*Task details*. What you return must match the entries word for word, minus the pictures.

*Supplied information*.
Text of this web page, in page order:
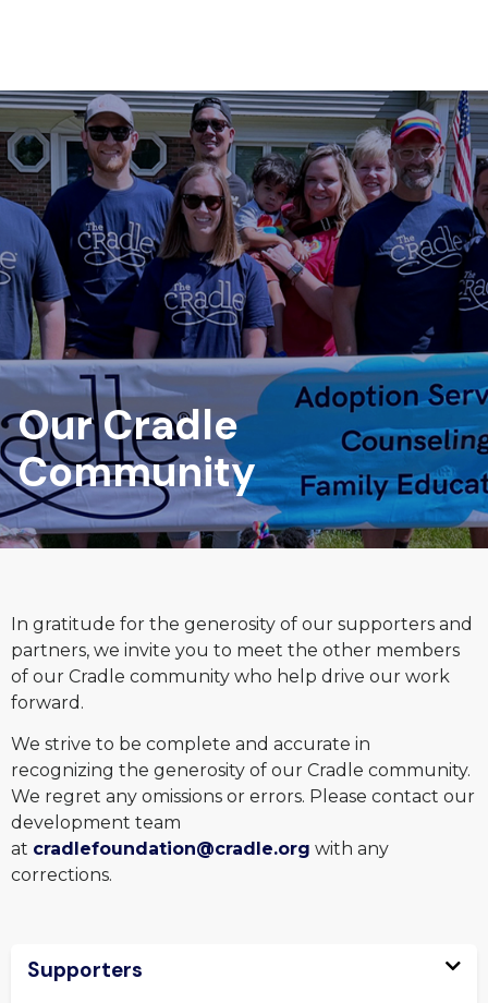
Our Cradle
Community
In gratitude for the generosity of our supporters and
partners, we invite you to meet the other members
of our Cradle community who help drive our work
forward.
We strive to be complete and accurate in
recognizing the generosity of our Cradle community.
We regret any omissions or errors. Please contact our
development team
at cradlefoundation@cradle.org with any
corrections.
Supporters
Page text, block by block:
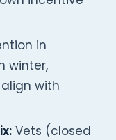
in
winter,
with
Vets (closed
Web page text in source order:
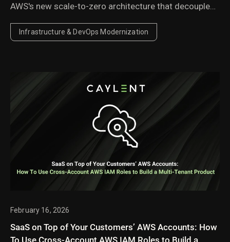
AWS's new scale-to-zero architecture that decouples
lower costs for idle and agentic AI workloads, and
offers a new approach to managing search and
Infrastructure & DevOps Modernization
February 16, 2026
SaaS on Top of Your Customers’ AWS Accounts: How
To Use Cross-Account AWS IAM Roles to Build a
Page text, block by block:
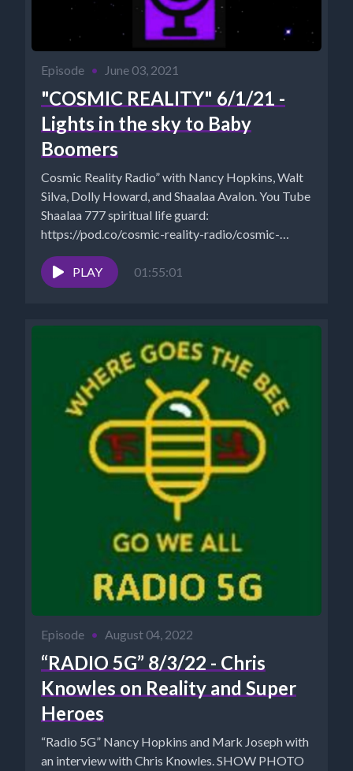
Episode • June 03, 2021
"COSMIC REALITY" 6/1/21 -
Lights in the sky to Baby
Boomers
Cosmic Reality Radio” with Nancy Hopkins, Walt
Silva, Dolly Howard, and Shaalaa Avalon. You Tube
Shaalaa 777 spiritual life guard:
https://pod.co/cosmic-reality-radio/cosmic-
reality-5-10-21-sacred-geometry-to-the-law-of-
one Walt Silva:
http://www.newparadigmtools.net/ ...
PLAY 01:55:01
Episode • August 04, 2022
“RADIO 5G” 8/3/22 - Chris
Knowles on Reality and Super
Heroes
“Radio 5G” Nancy Hopkins and Mark Joseph with
an interview with Chris Knowles. SHOW PHOTO
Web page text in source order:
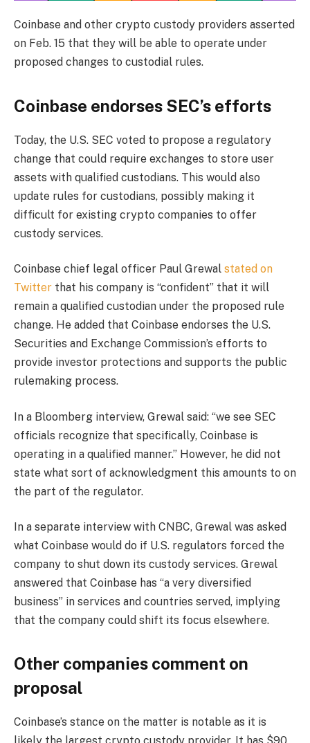
Coinbase and other crypto custody providers asserted
on Feb. 15 that they will be able to operate under
proposed changes to custodial rules.
Coinbase endorses SEC’s efforts
Today, the U.S. SEC voted to propose a regulatory
change that could require exchanges to store user
assets with qualified custodians. This would also
update rules for custodians, possibly making it
difficult for existing crypto companies to offer
custody services.
Coinbase chief legal officer Paul Grewal stated on
Twitter that his company is “confident” that it will
remain a qualified custodian under the proposed rule
change. He added that Coinbase endorses the U.S.
Securities and Exchange Commission’s efforts to
provide investor protections and supports the public
rulemaking process.
In a Bloomberg interview, Grewal said: “we see SEC
officials recognize that specifically, Coinbase is
operating in a qualified manner.” However, he did not
state what sort of acknowledgment this amounts to on
the part of the regulator.
In a separate interview with CNBC, Grewal was asked
what Coinbase would do if U.S. regulators forced the
company to shut down its custody services. Grewal
answered that Coinbase has “a very diversified
business” in services and countries served, implying
that the company could shift its focus elsewhere.
Other companies comment on
proposal
Coinbase’s stance on the matter is notable as it is
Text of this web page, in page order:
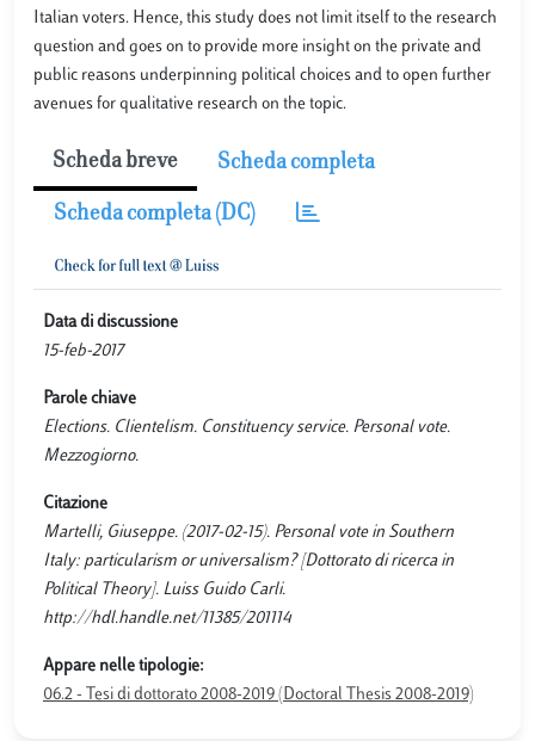
Italian voters. Hence, this study does not limit itself to the research
question and goes on to provide more insight on the private and
public reasons underpinning political choices and to open further
avenues for qualitative research on the topic.
Scheda breve Scheda completa
Scheda completa (DC)
Data di discussione
15-feb-2017
Parole chiave
Elections. Clientelism. Constituency service. Personal vote.
Mezzogiorno.
Citazione
Martelli, Giuseppe. (2017-02-15). Personal vote in Southern
Italy: particularism or universalism? [Dottorato di ricerca in
Political Theory]. Luiss Guido Carli.
http://hdl.handle.net/11385/201114
Appare nelle tipologie:
06.2 - Tesi di dottorato 2008-2019 (Doctoral Thesis 2008-2019)
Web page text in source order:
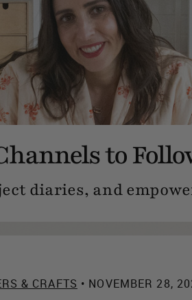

*Result for this task*.
Text of this web page, in page order:
Our Cradle
Community
In gratitude for the generosity of our supporters and
partners, we invite you to meet the other members
of our Cradle community who help drive our work
forward.
We strive to be complete and accurate in
recognizing the generosity of our Cradle community.
We regret any omissions or errors. Please contact our
development team
at cradlefoundation@cradle.org with any
corrections.
Supporters
Page text, block by block:
in
winter,
with
Vets (closed
Web page text in source order:
AWS's new scale-to-zero architecture that decouples
lower costs for idle and agentic AI workloads, and
offers a new approach to managing search and
Infrastructure & DevOps Modernization
February 16, 2026
SaaS on Top of Your Customers’ AWS Accounts: How
To Use Cross-Account AWS IAM Roles to Build a
Page text, block by block:
Episode • June 03, 2021
"COSMIC REALITY" 6/1/21 -
Lights in the sky to Baby
Boomers
Cosmic Reality Radio” with Nancy Hopkins, Walt
Silva, Dolly Howard, and Shaalaa Avalon. You Tube
Shaalaa 777 spiritual life guard:
https://pod.co/cosmic-reality-radio/cosmic-
reality-5-10-21-sacred-geometry-to-the-law-of-
one Walt Silva:
http://www.newparadigmtools.net/ ...
PLAY 01:55:01
Episode • August 04, 2022
“RADIO 5G” 8/3/22 - Chris
Knowles on Reality and Super
Heroes
“Radio 5G” Nancy Hopkins and Mark Joseph with
an interview with Chris Knowles. SHOW PHOTO
Web page text in source order:
Coinbase and other crypto custody providers asserted
on Feb. 15 that they will be able to operate under
proposed changes to custodial rules.
Coinbase endorses SEC’s efforts
Today, the U.S. SEC voted to propose a regulatory
change that could require exchanges to store user
assets with qualified custodians. This would also
update rules for custodians, possibly making it
difficult for existing crypto companies to offer
custody services.
Coinbase chief legal officer Paul Grewal stated on
Twitter that his company is “confident” that it will
remain a qualified custodian under the proposed rule
change. He added that Coinbase endorses the U.S.
Securities and Exchange Commission’s efforts to
provide investor protections and supports the public
rulemaking process.
In a Bloomberg interview, Grewal said: “we see SEC
officials recognize that specifically, Coinbase is
operating in a qualified manner.” However, he did not
state what sort of acknowledgment this amounts to on
the part of the regulator.
In a separate interview with CNBC, Grewal was asked
what Coinbase would do if U.S. regulators forced the
company to shut down its custody services. Grewal
answered that Coinbase has “a very diversified
business” in services and countries served, implying
that the company could shift its focus elsewhere.
Other companies comment on
proposal
Coinbase’s stance on the matter is notable as it is
Text of this web page, in page order:
Italian voters. Hence, this study does not limit itself to the research
question and goes on to provide more insight on the private and
public reasons underpinning political choices and to open further
avenues for qualitative research on the topic.
Scheda breve Scheda completa
Scheda completa (DC)
Data di discussione
15-feb-2017
Parole chiave
Elections. Clientelism. Constituency service. Personal vote.
Mezzogiorno.
Citazione
Martelli, Giuseppe. (2017-02-15). Personal vote in Southern
Italy: particularism or universalism? [Dottorato di ricerca in
Political Theory]. Luiss Guido Carli.
http://hdl.handle.net/11385/201114
Appare nelle tipologie:
06.2 - Tesi di dottorato 2008-2019 (Doctoral Thesis 2008-2019)
Web page text in source order:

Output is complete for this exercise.